You’re Not Scattered in Meetings. Your Brain Sees Too Many Connections at Once.
Last updated:
You had the idea. A good one. Then you opened your mouth in the meeting and it came out sideways, looping back on itself, three thoughts braided into one, and you watched the person across the table tilt their head and lose the thread. So the next time an idea arrived, you let it go and said nothing. If you have spent years deciding this means you are disorganized or not quick enough, here is something worth sitting with: the wiring that tangles your words is the same wiring that handed you the idea nobody else in the room had.
TL;DR
Dyslexic thinkers often see many connections to a topic at once, a pattern researchers Brock and Fernette Eide call interconnected reasoning, so landing on one linear point is harder than it looks.
Ordering thoughts out loud runs on working memory, a notepad of roughly four chunks (Nelson Cowan); in dyslexia the verbal load and the central executive run tighter, so the order drops on the way out.
Going quiet in a meeting is usually working-memory overload, not a shortage of ideas.
The reliable fix is to externalize: sketch the messy thoughts on paper, order them there, then speak from the sketch, which is cognitive load theory (John Sweller) in action.

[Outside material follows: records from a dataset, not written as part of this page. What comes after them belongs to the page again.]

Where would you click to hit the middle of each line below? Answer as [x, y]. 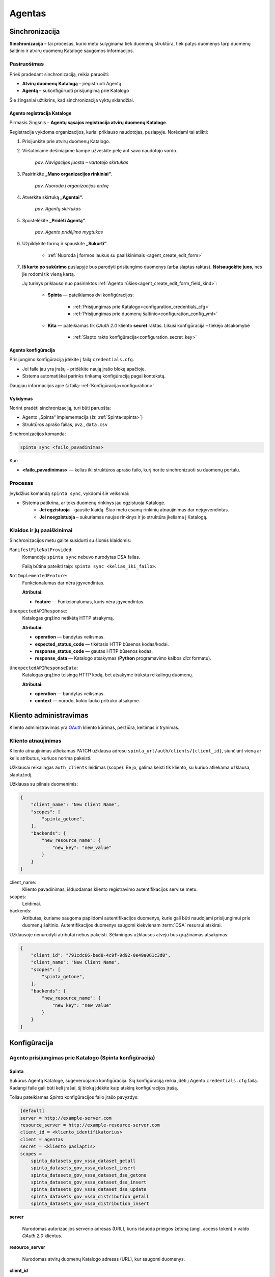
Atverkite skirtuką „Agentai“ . [53, 197]
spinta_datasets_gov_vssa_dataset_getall [83, 1161]
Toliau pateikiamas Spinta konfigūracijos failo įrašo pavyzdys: [74, 1097]
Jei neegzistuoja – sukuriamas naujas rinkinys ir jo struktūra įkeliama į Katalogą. [123, 517]
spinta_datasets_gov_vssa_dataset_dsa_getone [89, 1175]
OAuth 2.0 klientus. [42, 1236]
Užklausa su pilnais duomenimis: [44, 784]
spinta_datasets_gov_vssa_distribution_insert [90, 1204]

One point at a time, and speech-to-text, both lower the load when turning a mental picture into words.
FROM THE VIDEO
Key moments from The Dyslexic Adults Podcast with host Natalie Brooks:
Big-picture thinking as a view from a plane window, seeing every connection at once. Watch at 01:42
The coaching client who saw the perfect connection in a meeting and chose to stay silent. Watch at 02:54
The fix in action: sketch your thoughts out first, then order your point. Watch at 05:34
Common questions
Why do my thoughts come out jumbled when I speak?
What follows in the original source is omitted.